Instructions for the task:
Repeat precisely the span of lines below that opens with the line containing "Tax Mystery for 2025" and closes with the line containing "the receiver. So", both included.

Items listed in a dataset:
* * * * *

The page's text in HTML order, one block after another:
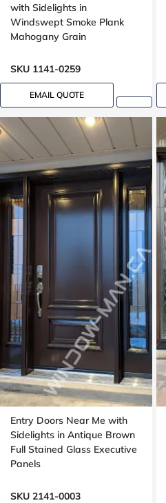
with Sidelights in
Windswept Smoke Plank
Mahogany Grain
SKU 1141-0259
EMAIL QUOTE
Entry Doors Near Me with
Sidelights in Antique Brown
Full Stained Glass Executive
Panels
SKU 2141-0003
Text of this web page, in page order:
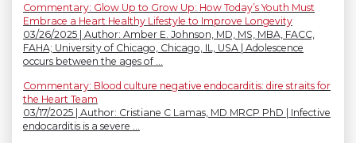
Commentary: Glow Up to Grow Up: How Today’s Youth Must
Embrace a Heart Healthy Lifestyle to Improve Longevity
03/26/2025 | Author: Amber E. Johnson, MD, MS, MBA, FACC,
FAHA; University of Chicago, Chicago, IL, USA | Adolescence
occurs between the ages of ...
Commentary: Blood culture negative endocarditis: dire straits for
the Heart Team
03/17/2025 | Author: Cristiane C Lamas, MD MRCP PhD | Infective
endocarditis is a severe ...
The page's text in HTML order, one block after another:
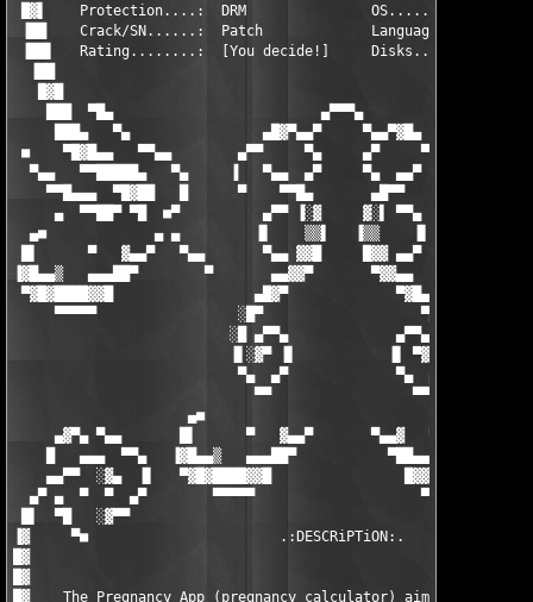
█▓▌    Protection....:  DRM               OS............:
▐██    Crack/SN......:  Patch             Language......:
▐██▌   Rating........:  [You decide!]     Disks.........:
█▓█
███  ▀█▄                         ▄▀▀▀▄
███▄   ▀▄                ▄█▓▀▄▄▀     ▀▄▄▀▓█▄
■    ▀█▓█▄▄   ▀▀▄▄        ▄▀▀     ▀▄     ▄▀     ▀▀▄
▀▄▄   ▀▀█████▄   ▀▄     ▐   ▀▄▄  ▄▀     ▀▄  ▄▄▀         ▄▀
▀▀█▄▄▄  ▀█▓██   █      ▀    ▀▀█▄       ▄█▀▀    ▀      █
▄  ▀▀██▀ ▀█  ■▀          ▄▀▀ ▐░▓     ▓░▌ ▀▀▄          ▀■
▄■             ▄ ▄         ▐▌    ▒▒▌   ▐▒▒    ▐▌         ▄
█▌      ▀   ▓▄▄▀   ▀▄▄       ▀▄▄ ▓▓█     █▓▓ ▄▄▀       ▄▀▀
▐▓█▄▄▒   ▄▄▄██▀        ▀       ▄▄▓▓▀       ▀▓▓▄▄       ▀
▀▓█▓████▓▓█                 ▄█▓▀             ▀▓█▄
▀▀▀▀▀                 ░█▀                   ▀█░
                          ░█ ▄▀▀▄             ▄▀▀▄ █
                          ▐▌░▓▀ ▐▌           ▐▌ ▀▓░▐
                           ▀▄  ▄▀             ▀▄  ▄▀
                             ▀▀                 ▀▀
▄■                                 ■▄
▄▓▀▄ ▀▄▄       █▌      ▀   ▓▄▄▀       ▀▄▄▓   ▀      ▐█
█   ▄▄▄  ▀▀▄   ▐▓█▄▄▒   ▄▄▄██▀           ▀██▄▄▄   ▒▄▄█▓▌
▄▄▀▀  ░▓▄  ▐▌   ▀▓█▓████▓▓█                █▓▓█████▓█▓▀
▄▀ ▄  ▀  ▀  ▄▀        ▀▀▀▀▀                    ▀▀▀▀▀▀▀
█▌  ▀█   ░▓▀▀
▐▓     ▀■                       .:DESCRiPTiON:.
█▓
█▓
█▓    The Pregnancy App (pregnancy calculator) aims to
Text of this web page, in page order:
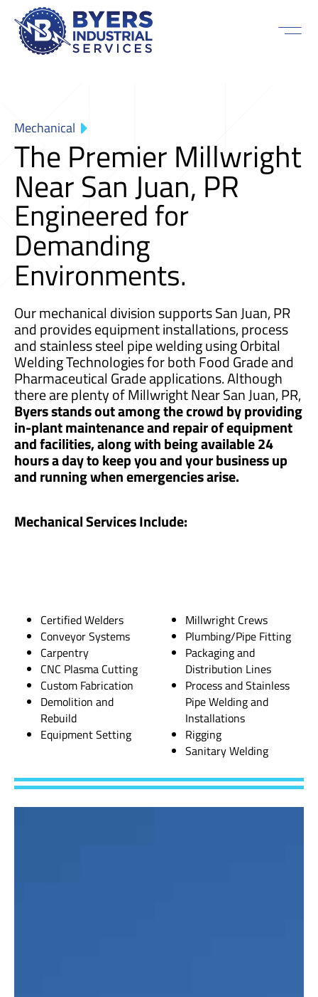
Mechanical
The Premier Millwright
Near San Juan, PR
Engineered for
Demanding
Environments.
Our mechanical division supports San Juan, PR
and provides equipment installations, process
and stainless steel pipe welding using Orbital
Welding Technologies for both Food Grade and
Pharmaceutical Grade applications. Although
there are plenty of Millwright Near San Juan, PR,
Byers stands out among the crowd by providing
in-plant maintenance and repair of equipment
and facilities, along with being available 24
hours a day to keep you and your business up
and running when emergencies arise.
Mechanical Services Include:
Certified Welders
Conveyor Systems
Carpentry
CNC Plasma Cutting
Custom Fabrication
Demolition and
Rebuild
Equipment Setting
Millwright Crews
Plumbing/Pipe Fitting
Packaging and
Distribution Lines
Process and Stainless
Pipe Welding and
Installations
Rigging
Sanitary Welding
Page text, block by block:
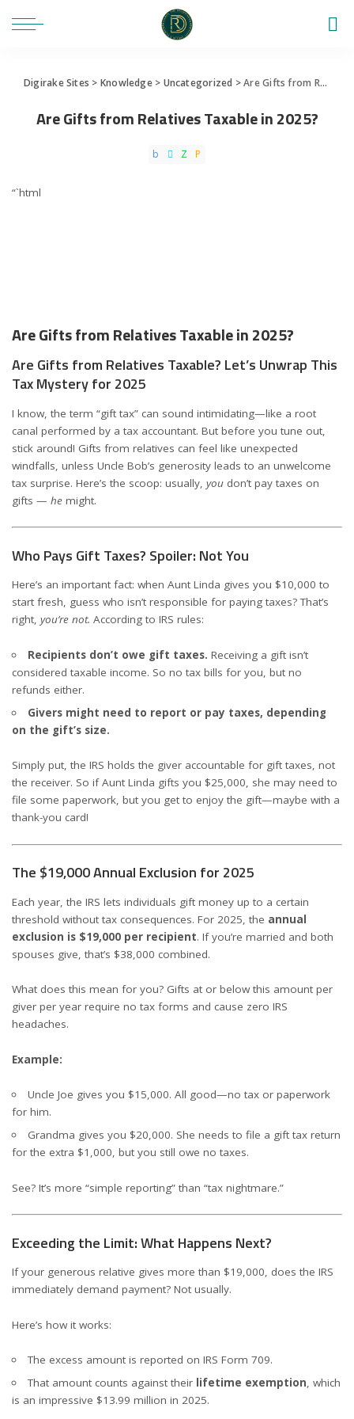
Digirake Sites > Knowledge> Uncategorized >Are Gifts from Relatives Taxable in 2025?
Are Gifts from Relatives Taxable in 2025?
“`html
Are Gifts from Relatives Taxable in 2025?
Are Gifts from Relatives Taxable? Let’s Unwrap This
Tax Mystery for 2025
I know, the term “gift tax” can sound intimidating—like a root
canal performed by a tax accountant. But before you tune out,
stick around! Gifts from relatives can feel like unexpected
windfalls, unless Uncle Bob’s generosity leads to an unwelcome
tax surprise. Here’s the scoop: usually, you don’t pay taxes on
gifts — he might.
Who Pays Gift Taxes? Spoiler: Not You
Here’s an important fact: when Aunt Linda gives you $10,000 to
start fresh, guess who isn’t responsible for paying taxes? That’s
right, you’re not. According to IRS rules:
Recipients don’t owe gift taxes. Receiving a gift isn’t
considered taxable income. So no tax bills for you, but no
refunds either.
Givers might need to report or pay taxes, depending
on the gift’s size.
Simply put, the IRS holds the giver accountable for gift taxes, not
the receiver. So if Aunt Linda gifts you $25,000, she may need to
file some paperwork, but you get to enjoy the gift—maybe with a
thank-you card!
The $19,000 Annual Exclusion for 2025
Each year, the IRS lets individuals gift money up to a certain
threshold without tax consequences. For 2025, the annual
exclusion is $19,000 per recipient. If you’re married and both
spouses give, that’s $38,000 combined.
What does this mean for you? Gifts at or below this amount per
giver per year require no tax forms and cause zero IRS
headaches.
Example:
Uncle Joe gives you $15,000. All good—no tax or paperwork
for him.
Grandma gives you $20,000. She needs to file a gift tax return
for the extra $1,000, but you still owe no taxes.
See? It’s more “simple reporting” than “tax nightmare.”
Exceeding the Limit: What Happens Next?
If your generous relative gives more than $19,000, does the IRS
immediately demand payment? Not usually.
Here’s how it works:
The excess amount is reported on IRS Form 709.
That amount counts against their lifetime exemption, which
is an impressive $13.99 million in 2025.
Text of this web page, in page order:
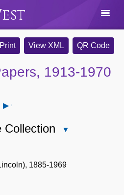
Print View XML QR Code
1913-1970
Open
Collection
the
1885-1969
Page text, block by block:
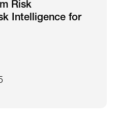
Risk
Intelligence for

* * * * *

Written reply:
Tax Mystery for 2025
I know, the term “gift tax” can sound intimidating—like a root
canal performed by a tax accountant. But before you tune out,
stick around! Gifts from relatives can feel like unexpected
windfalls, unless Uncle Bob’s generosity leads to an unwelcome
tax surprise. Here’s the scoop: usually, you don’t pay taxes on
gifts — he might.
Who Pays Gift Taxes? Spoiler: Not You
Here’s an important fact: when Aunt Linda gives you $10,000 to
start fresh, guess who isn’t responsible for paying taxes? That’s
right, you’re not. According to IRS rules:
Recipients don’t owe gift taxes. Receiving a gift isn’t
considered taxable income. So no tax bills for you, but no
refunds either.
Givers might need to report or pay taxes, depending
on the gift’s size.
Simply put, the IRS holds the giver accountable for gift taxes, not
the receiver. So if Aunt Linda gifts you $25,000, she may need to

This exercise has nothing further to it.